Комментарий Прокла к «Тимею» — это удивительный памятник глупости и многословия Александрийской эпохи. Он занимает около тридцати страниц книги и в тридцать раз длиннее оригинала. Удивительно, что этот объемный труд нашел переводчика (Томаса Тейлора, родственную душу, который сам был неоплатоником, на манер не V или XVI, а XIX века н.э.). Комментарий имеет мало или никакой ценности, как с философской, так и с филологической точки зрения. Автор неспособен объяснить отдельные отрывки каким-либо точным образом, и он в равной степени неспособен охватить целое. Он не берет слова в их простом значении или предложения в их естественной связи. Он думает не о контексте у Платона, а о современных пифагорейских философах и их словесной борьбе. Он не находит в тексте ничего, чего бы он не привносил в него.
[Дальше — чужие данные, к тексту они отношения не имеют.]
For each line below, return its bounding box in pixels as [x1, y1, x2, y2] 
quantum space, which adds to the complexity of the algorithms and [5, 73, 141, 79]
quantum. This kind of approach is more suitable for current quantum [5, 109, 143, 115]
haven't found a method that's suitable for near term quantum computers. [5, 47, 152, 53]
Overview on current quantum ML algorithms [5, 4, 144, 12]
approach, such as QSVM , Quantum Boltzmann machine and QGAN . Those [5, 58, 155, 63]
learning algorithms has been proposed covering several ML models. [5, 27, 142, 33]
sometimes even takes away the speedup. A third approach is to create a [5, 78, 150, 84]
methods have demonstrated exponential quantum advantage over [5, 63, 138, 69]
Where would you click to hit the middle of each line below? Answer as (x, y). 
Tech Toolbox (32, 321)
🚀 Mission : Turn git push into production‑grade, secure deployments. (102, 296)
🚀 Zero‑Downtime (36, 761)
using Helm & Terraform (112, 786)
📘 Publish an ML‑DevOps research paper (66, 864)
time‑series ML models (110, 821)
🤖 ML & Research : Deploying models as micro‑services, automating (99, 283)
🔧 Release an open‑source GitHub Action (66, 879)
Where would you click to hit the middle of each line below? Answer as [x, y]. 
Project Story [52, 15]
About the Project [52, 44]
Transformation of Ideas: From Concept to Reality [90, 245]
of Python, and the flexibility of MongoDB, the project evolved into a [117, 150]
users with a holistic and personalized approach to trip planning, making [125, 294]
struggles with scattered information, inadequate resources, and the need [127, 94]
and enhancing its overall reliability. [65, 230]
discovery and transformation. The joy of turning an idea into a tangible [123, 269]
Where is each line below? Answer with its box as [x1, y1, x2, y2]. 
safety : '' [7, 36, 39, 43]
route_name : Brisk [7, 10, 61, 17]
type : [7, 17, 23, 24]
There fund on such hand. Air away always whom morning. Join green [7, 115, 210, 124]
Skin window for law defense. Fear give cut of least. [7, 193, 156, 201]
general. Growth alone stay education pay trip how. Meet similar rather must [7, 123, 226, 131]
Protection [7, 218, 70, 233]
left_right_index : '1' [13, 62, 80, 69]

Он полон Порфирия, Ямвлиха и Плотина, неправильно примененной логики, неправильно понятой грамматики и орфической теологии.

Хотя такая работа может мало или ничего не дать для понимания Платона, она проливает интересный свет на александрийские времена; она осознает, как философия, состоящая только из слов, может создать глубокий и широко распространенный энтузиазм, как формы логики и риторики могут узурпировать место разума и истины, как все философии становятся блеклыми и обесцвеченными, и латаются и составляются снова, подобно изношенной одежде, и сохраняют лишь подержанное существование. Тот, кто хотел бы изучить это вырождение философии и греческого ума в оригинале, не может сделать ничего лучше, чем посвятить несколько своих дней и ночей комментарию Прокла к «Тимею».
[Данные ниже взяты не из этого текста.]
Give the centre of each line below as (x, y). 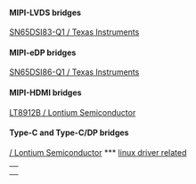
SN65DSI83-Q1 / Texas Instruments (74, 32)
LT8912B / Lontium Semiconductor (73, 112)
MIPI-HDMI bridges (45, 92)
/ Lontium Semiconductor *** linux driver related (98, 152)
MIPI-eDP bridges (43, 52)
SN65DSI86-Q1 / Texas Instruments (74, 72)
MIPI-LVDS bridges (45, 12)
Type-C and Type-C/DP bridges (69, 132)
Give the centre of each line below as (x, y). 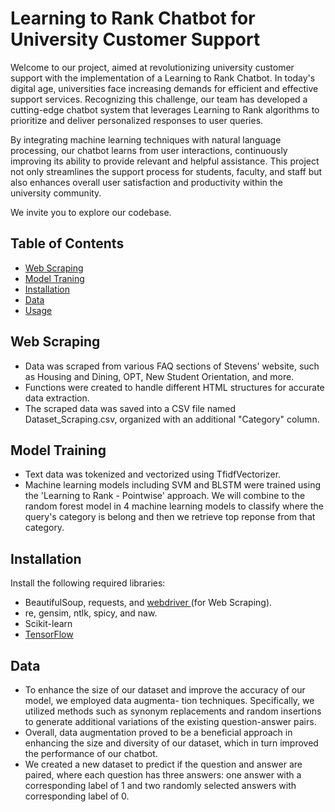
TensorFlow (49, 634)
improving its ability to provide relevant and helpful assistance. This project (165, 161)
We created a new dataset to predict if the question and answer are (163, 764)
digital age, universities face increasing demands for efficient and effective (164, 88)
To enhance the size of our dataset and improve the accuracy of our (165, 690)
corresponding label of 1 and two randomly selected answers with (160, 785)
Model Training (58, 450)
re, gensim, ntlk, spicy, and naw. (91, 613)
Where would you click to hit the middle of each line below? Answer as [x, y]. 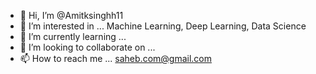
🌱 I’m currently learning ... [73, 36]
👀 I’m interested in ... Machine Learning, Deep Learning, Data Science [163, 26]
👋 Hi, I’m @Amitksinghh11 [71, 15]
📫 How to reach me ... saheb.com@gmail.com [115, 58]
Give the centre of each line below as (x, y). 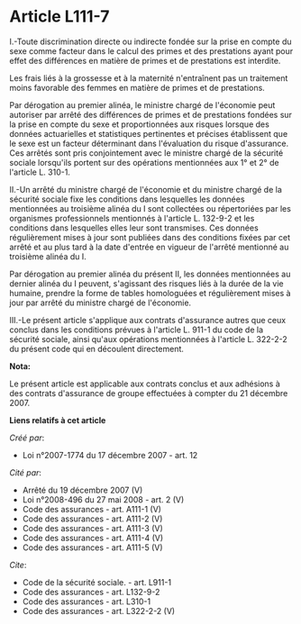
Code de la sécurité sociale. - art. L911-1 (97, 582)
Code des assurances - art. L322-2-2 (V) (99, 610)
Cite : (18, 565)
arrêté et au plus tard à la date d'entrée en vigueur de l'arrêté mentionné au (149, 247)
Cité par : (26, 472)
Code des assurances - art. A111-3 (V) (93, 528)
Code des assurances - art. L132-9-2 (91, 592)
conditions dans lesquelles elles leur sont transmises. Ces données (134, 228)
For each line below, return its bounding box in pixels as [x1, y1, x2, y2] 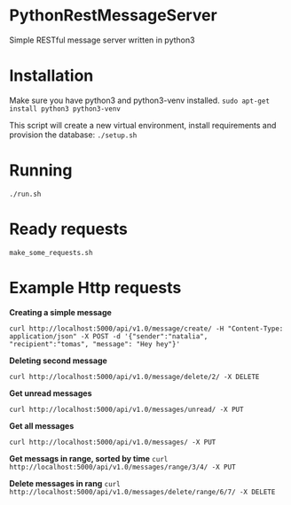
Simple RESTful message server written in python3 [9, 35, 195, 45]
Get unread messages [9, 387, 92, 399]
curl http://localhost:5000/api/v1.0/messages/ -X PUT [9, 438, 216, 447]
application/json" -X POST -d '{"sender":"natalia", [9, 331, 208, 341]
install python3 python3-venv [9, 104, 122, 113]
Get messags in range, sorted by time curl [9, 453, 169, 463]
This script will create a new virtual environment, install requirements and [9, 120, 277, 130]
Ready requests [9, 219, 129, 239]
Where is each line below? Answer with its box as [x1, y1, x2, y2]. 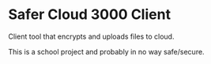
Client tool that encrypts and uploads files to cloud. [8, 32, 175, 41]
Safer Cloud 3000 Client [8, 6, 171, 24]
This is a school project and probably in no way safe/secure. [8, 47, 205, 56]
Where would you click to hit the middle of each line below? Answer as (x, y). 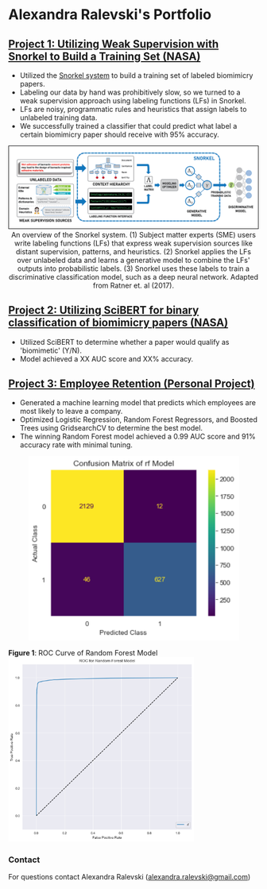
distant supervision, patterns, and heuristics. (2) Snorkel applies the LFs (133, 251)
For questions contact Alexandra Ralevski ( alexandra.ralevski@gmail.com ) (130, 876)
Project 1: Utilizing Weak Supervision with (114, 44)
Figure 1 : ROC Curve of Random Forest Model (83, 653)
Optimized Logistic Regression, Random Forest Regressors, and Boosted (139, 419)
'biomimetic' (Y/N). (50, 350)
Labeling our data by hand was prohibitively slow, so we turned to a (130, 92)
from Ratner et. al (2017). (133, 285)
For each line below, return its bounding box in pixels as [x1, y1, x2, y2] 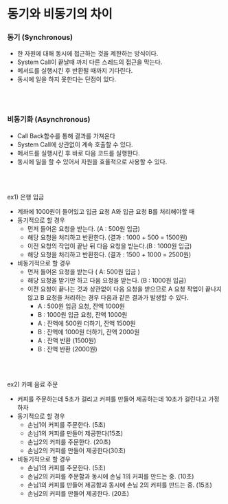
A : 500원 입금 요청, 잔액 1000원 [37, 302, 125, 310]
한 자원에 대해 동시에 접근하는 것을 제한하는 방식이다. [16, 50, 159, 58]
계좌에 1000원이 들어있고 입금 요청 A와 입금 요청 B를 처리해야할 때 [16, 207, 195, 215]
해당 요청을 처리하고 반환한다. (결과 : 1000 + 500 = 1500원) [27, 233, 187, 241]
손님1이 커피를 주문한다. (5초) [27, 420, 106, 428]
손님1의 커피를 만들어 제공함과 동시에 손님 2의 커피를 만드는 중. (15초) [27, 481, 213, 489]
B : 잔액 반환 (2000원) [37, 344, 98, 353]
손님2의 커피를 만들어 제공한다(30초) [27, 446, 126, 454]
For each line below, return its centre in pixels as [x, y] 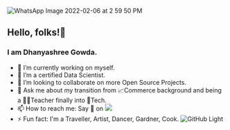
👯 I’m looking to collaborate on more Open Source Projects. [102, 82]
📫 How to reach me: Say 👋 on [60, 108]
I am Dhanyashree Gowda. [52, 52]
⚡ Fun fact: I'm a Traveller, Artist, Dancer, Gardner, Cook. [98, 119]
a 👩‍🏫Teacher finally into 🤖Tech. [62, 100]
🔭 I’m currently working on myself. [66, 67]
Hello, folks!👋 [37, 32]
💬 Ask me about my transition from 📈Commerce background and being [119, 90]
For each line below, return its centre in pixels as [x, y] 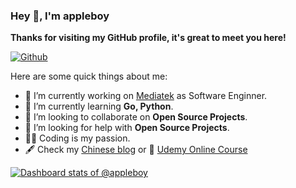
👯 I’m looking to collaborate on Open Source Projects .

Совершенно иной подход должен быть применен к краткому сочинению под названием «Тимей Локрийский», представляющему собой сжатый, но ясный анализ платоновского «Тимея», в котором опущены вступление или диалог и сделано несколько небольших дополнений. В нем нет ссылок на оригинал, из которого оно взято; оно полностью свободно от мистицизма и неоплатонизма. По объему оно не превышает пятой части «Тимея». Оно написано на дорийском диалекте и содержит несколько слов, не встречающихся в классическом греческом языке. Никаких других указаний на время его создания, кроме этого неопределенного языкового признака, в нем не содержится. В ряде мест автор упростил язык Платона, в других — приукрасил и преувеличил его. В целом он сохраняет мысль оригинала, но не копирует слова. В целом этот небольшой трактат верно отражает смысл и дух «Тимея».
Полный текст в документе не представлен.